Saved entries »
+--

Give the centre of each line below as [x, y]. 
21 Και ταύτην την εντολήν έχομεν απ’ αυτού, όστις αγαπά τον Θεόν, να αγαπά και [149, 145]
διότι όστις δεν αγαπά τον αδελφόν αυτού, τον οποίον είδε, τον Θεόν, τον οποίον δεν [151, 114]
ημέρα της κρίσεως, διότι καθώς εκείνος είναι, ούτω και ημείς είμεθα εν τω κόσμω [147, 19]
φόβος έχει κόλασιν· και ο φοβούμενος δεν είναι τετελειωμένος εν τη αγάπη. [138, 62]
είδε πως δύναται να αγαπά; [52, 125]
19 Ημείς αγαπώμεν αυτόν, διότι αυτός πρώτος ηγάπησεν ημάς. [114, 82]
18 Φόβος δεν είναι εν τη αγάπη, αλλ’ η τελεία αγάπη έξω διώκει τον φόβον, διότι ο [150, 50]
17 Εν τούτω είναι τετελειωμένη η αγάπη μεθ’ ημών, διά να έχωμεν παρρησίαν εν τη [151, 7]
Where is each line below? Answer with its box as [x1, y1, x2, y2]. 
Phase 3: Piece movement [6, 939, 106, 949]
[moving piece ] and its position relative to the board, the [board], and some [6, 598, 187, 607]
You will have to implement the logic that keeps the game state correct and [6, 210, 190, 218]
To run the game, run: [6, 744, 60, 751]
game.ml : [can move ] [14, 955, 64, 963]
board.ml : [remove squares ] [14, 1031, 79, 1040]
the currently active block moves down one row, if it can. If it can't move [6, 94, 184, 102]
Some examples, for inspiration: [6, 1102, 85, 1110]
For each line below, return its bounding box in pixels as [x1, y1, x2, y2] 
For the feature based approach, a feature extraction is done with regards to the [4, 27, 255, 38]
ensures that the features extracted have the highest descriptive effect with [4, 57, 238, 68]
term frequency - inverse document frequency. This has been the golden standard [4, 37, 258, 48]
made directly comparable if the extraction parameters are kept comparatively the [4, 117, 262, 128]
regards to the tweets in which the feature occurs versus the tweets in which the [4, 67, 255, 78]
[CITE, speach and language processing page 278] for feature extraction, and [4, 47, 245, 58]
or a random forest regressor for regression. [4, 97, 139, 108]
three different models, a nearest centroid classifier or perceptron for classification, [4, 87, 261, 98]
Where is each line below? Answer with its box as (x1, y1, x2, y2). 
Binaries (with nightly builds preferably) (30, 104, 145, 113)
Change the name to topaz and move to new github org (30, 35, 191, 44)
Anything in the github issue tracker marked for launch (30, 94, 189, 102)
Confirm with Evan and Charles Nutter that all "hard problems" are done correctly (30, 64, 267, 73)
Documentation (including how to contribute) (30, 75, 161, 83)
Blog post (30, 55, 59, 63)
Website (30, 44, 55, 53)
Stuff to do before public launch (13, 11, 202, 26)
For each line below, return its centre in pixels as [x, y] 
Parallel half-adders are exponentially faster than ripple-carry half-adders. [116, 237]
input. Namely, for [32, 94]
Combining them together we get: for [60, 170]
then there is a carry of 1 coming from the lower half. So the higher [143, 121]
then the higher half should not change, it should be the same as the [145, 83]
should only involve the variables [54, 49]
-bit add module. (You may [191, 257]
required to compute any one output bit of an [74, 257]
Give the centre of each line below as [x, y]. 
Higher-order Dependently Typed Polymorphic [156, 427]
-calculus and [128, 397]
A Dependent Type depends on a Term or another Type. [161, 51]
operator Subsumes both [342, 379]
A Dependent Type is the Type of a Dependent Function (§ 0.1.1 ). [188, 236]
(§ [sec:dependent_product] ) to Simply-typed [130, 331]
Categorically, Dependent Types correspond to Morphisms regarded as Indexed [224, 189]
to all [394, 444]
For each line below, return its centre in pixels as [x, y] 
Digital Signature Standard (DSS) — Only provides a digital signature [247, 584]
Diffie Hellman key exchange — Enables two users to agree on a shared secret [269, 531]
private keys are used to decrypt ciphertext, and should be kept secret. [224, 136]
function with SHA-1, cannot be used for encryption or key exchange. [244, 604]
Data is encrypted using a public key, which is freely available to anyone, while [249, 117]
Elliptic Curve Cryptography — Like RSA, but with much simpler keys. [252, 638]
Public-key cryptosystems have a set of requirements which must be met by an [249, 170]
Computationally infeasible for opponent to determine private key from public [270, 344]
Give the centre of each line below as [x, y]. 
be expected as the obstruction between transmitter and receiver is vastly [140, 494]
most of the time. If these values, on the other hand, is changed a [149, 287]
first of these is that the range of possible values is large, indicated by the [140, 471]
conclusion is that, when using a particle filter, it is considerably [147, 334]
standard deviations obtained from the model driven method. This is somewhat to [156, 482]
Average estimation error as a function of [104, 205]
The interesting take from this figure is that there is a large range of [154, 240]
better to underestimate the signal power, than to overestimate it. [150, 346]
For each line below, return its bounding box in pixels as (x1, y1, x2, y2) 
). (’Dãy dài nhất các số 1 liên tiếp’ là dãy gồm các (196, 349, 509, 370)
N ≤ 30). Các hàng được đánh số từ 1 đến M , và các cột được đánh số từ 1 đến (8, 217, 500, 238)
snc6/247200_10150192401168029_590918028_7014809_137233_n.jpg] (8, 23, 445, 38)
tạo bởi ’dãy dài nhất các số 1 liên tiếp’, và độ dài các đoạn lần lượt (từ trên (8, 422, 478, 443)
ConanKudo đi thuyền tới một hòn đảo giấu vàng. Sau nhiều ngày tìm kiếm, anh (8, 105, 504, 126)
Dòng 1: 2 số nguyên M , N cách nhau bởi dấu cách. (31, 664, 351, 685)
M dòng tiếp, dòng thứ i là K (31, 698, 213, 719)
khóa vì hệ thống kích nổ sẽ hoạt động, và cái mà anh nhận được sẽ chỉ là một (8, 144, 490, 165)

+--

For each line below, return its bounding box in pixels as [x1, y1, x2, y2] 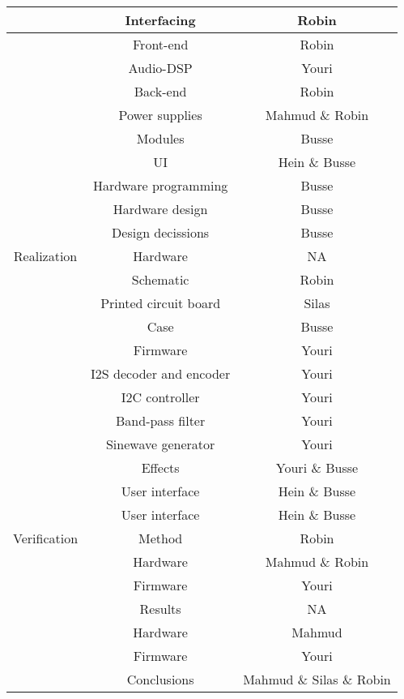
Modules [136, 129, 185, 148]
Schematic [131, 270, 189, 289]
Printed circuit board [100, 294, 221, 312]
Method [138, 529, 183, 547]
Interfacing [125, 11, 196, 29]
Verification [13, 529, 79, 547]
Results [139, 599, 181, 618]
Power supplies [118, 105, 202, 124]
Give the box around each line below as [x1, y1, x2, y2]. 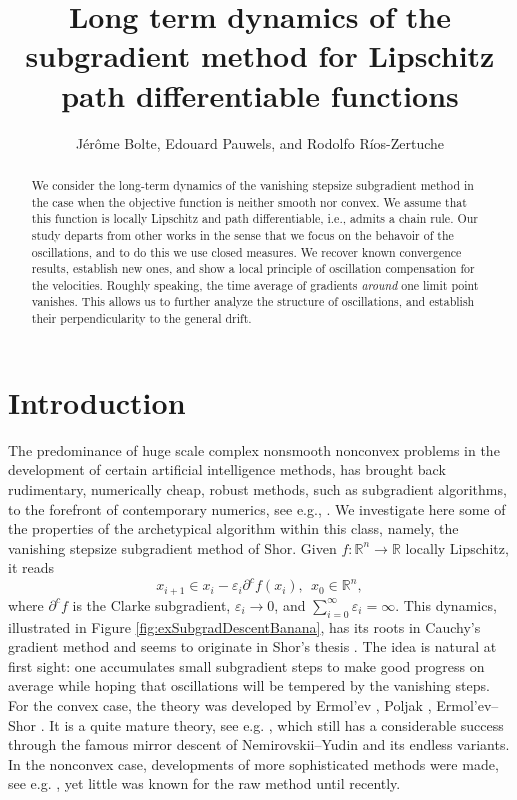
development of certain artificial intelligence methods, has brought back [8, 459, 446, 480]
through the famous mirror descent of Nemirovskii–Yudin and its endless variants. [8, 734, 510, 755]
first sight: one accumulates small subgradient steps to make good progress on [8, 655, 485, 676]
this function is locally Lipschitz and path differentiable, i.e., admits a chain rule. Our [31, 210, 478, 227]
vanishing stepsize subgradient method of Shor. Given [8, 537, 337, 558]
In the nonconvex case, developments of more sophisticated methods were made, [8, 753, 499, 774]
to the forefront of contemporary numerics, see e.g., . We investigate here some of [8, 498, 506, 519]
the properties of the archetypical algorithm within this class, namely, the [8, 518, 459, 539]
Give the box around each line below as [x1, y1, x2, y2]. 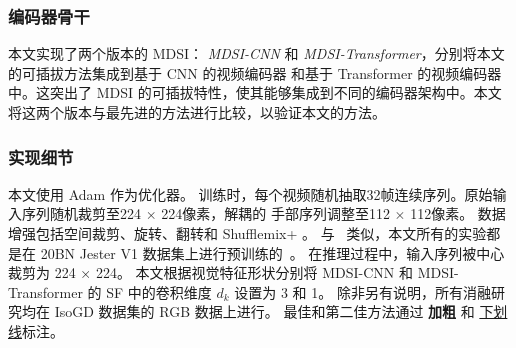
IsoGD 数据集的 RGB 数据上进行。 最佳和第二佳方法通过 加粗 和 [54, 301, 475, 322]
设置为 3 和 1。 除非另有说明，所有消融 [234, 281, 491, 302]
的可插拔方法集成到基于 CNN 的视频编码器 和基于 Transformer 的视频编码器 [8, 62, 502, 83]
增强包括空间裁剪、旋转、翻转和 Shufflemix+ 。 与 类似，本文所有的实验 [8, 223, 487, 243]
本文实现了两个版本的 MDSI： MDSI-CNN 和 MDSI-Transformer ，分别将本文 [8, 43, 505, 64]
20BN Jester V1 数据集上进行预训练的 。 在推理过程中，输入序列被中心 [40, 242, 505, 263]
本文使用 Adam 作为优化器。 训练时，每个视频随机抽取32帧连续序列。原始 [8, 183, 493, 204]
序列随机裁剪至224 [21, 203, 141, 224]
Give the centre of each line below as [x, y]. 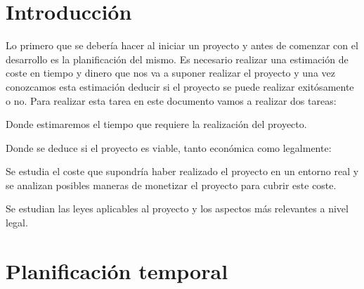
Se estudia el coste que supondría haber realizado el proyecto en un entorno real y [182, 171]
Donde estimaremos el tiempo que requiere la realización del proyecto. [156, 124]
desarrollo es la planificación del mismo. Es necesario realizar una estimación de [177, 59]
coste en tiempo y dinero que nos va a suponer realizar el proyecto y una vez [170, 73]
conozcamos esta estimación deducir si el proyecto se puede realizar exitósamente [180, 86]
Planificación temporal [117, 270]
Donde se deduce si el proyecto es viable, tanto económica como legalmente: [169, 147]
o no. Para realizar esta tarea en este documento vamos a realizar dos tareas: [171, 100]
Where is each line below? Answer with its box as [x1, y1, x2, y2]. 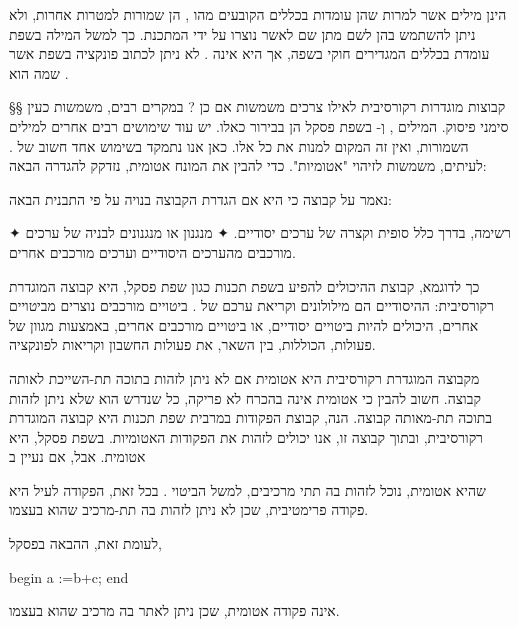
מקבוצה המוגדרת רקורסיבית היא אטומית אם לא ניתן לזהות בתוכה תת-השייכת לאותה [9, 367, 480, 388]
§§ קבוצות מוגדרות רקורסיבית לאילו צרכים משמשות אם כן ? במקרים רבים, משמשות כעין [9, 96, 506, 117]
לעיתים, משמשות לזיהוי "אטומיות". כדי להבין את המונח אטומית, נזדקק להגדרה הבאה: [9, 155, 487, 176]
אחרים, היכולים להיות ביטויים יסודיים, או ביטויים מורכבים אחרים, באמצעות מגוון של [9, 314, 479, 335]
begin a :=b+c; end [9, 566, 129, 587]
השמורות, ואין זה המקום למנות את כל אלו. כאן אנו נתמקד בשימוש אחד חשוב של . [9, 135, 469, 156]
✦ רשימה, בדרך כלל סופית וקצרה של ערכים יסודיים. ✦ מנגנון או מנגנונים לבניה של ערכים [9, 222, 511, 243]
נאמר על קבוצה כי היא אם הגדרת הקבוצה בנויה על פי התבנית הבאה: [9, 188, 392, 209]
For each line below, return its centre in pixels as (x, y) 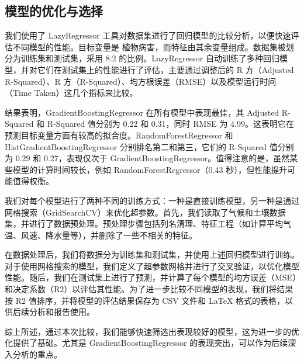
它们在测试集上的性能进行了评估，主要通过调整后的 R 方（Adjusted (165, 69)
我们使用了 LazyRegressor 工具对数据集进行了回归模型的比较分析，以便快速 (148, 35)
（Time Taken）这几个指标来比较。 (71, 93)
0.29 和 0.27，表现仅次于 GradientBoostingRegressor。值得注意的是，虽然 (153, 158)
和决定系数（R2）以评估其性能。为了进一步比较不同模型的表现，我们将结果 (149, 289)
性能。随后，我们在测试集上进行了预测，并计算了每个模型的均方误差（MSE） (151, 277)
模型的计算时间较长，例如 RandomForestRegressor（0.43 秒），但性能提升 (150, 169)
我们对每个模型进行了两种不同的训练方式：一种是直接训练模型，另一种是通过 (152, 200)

+--

WHAT YOU HAVE TO DO »
Would you print exactly, and only, the lines of the data above from the line with "Dòng 1: 2 số" through the line with "khóa vì hệ thống", inclusive?

ANSWER SPACE »
Dòng 1: 2 số nguyên M , N cách nhau bởi dấu cách. (31, 664, 351, 685)
M dòng tiếp, dòng thứ i là K (31, 698, 213, 719)
khóa vì hệ thống kích nổ sẽ hoạt động, và cái mà anh nhận được sẽ chỉ là một (8, 144, 490, 165)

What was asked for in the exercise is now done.